Reason for delay: The reconstitution of Nomination and Remuneration Committee with proper combination of Non¬ Executive Directors is in progress. The process got delayed because the Company is in transition period of implementation of the Merger order of Hon’ble NCLT.
C. CORPORATE SOCIAL RESPONSIBILITY (CSR) INITIATIVES
During the period under review, the Corporate Social Responsibility (CSR) provisions are not applicable to the Company.
12. PARTICULARS OF EMPLOYEES
The information required pursuant to Section 197(12) read with Rule 5(1) of The Companies (Appointment and Remuneration of Managerial Personnel) Rules, 2014 and Companies (Particulars of Employees) Rules, 1975 in respect of employees of the Company and Directors is annexed herewith as Annexure 2.

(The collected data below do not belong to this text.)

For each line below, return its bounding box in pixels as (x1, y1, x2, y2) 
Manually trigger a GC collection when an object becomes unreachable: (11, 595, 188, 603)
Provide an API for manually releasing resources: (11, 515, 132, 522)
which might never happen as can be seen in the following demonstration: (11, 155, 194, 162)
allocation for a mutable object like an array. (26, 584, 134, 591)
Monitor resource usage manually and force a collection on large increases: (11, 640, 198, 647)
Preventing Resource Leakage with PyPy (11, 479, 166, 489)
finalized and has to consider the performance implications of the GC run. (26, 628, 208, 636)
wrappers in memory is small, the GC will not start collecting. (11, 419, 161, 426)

13. WEB-ADDRESS OF ANNUAL RETURN
Web-address of the draft Annual Return pursuant to sub-section (3) of Section 92 is updated in the website of the Company. Link for the Annual Return is as under https://www.acstechnologies.co.in/
14. RELATED PARTY TRANSACTIONS
All related party transactions were placed before the Audit Committee for approval. Prior omnibus approval of the Audit Committee was obtained for the transactions which are foreseen and are repetitive in nature. All the related party transactions entered into by the Company were in the ordinary course of business and on an arm’s length basis. Form AOC-2 will not form part of Board’s report, as all the transactions with related parties are in arm’s length basis or in ordinary course of business. There are no materially significant related party transactions during the year which may have a potential conflict with the interest of the Company at large. Related party transactions as required under the Indian Accounting Standards are disclosed in Notes to the financial statements of the Company for the financial year ended March 31, 2024.

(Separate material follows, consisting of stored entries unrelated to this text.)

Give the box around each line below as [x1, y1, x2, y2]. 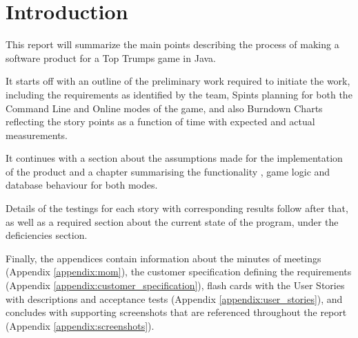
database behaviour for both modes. [6, 178, 158, 192]
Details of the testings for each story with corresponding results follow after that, [6, 201, 348, 215]
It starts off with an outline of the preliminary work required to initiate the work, [6, 74, 350, 88]
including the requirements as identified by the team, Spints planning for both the [6, 87, 352, 101]
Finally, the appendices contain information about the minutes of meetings [6, 251, 321, 265]
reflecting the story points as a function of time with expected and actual [6, 114, 315, 129]
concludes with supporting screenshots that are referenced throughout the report [6, 305, 347, 319]
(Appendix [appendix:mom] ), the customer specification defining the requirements [6, 264, 352, 279]

15. HOLDING, SUBSIDIARY/ ASSOCIATE COMPANIES
As on 31st March, 2024, the Company does not have any Holding Company, one (1) Subsidiary Company the details of which is tabulated hereunder.
S. No.
|
Name of the Company
|
Subsidiary/ Associate
|
% of Share Held
|
1.
|
IOTIQ Innovations Private Limited
|
Subsidiary
|
51
|
16. CORPORATE GOVERNANCE
The Corporate Governance Report together with the Certificate from the Practicing Company Secretary of the Company regarding compliance with the requirements of Corporate Governance as stipulated SEBI (LODR) Regulations, 2015 is appended as Annexure 3 to this Report.
17. MANAGEMENT DISCUSSION & ANALYSIS REPORT
The Management Discussion and Analysis Report highlighting the industry structure and developments, opportunities and threats, future outlook, risks and concerns, etc., is provided separately in the Annual Report and forms part of this Directors’ Report.

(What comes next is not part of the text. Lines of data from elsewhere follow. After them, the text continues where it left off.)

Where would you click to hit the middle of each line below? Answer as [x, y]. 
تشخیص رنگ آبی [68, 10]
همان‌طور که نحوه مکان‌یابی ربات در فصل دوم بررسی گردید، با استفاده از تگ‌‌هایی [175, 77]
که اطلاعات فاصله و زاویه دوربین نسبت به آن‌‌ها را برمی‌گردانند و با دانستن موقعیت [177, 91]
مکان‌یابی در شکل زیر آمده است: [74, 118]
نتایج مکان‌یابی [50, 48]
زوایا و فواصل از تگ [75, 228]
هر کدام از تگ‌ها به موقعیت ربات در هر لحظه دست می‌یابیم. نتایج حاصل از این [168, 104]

18. VIGIL MECHANISM / WHISTLEBLOWER POLICY
The Company promotes ethical behavior in all its business activities and has put in place a mechanism for reporting illegal or unethical behavior. The Company has established a robust Vigil Mechanism and a whistle-blower policy in accordance with provisions of the Act and Listing Regulations. Under the whistle-blower policy, employees are free to report any improper activity resulting in violation of laws, rules, regulations, or code of conduct by any of the employees to the Competent Authority or Chairman of the Audit Committee, as the case may be. Any complaint received is reviewed by the Competent Authority or Chairman of the Audit Committee as the case may be. No employee has been denied access to the Audit Committee. The policy on Vigil Mechanism/Whistle-Blower can be accessed on the Company’s website at: https://www.acstechnologies.co.in/
19. INTERNAL CONTROL SYSTEMS AND THEIR ADEQUACY
The Company has an Internal Control System, commensurate with the size, scale and complexity of its operations. To maintain its objectivity and independence, the Internal Auditor reports to the Chairman of the Audit Committee of the Board & to the Chairperson & Managing Director of the Company. The Internal Auditor monitors and evaluates the efficacy and adequacy of internal control system in the Company, its compliance with operating systems, accounting procedures and policies at all locations of the Company. Based on the report of internal audit function, process owners undertake corrective action in their respective areas and thereby strengthen the controls. Significant audit observations and recommendations along with corrective actions thereon are presented to the Audit Committee of the Board.
20. INTERNAL FINANCIAL CONTROL
The Company has in place adequate internal financial control commensurate with the size, scale and complexity of its operations. During the year, such controls were tested and no reportable material weakness in the design or operations were observed. The Company has policies and procedures in place for ensuring proper and efficient conduct of its business, the safeguarding of its assets, the prevention and detection of frauds and errors, the accuracy and completeness of the accounting records and the timely preparation of reliable financial information. The Company has adopted accounting policies which are in line with the Accounting Standards and the Act. These are in accordance with generally accepted accounting principles in India. The Company has a robust financial closure, certification mechanism for certifying adherence to various accounting policies, accuracy of provisions and other estimates.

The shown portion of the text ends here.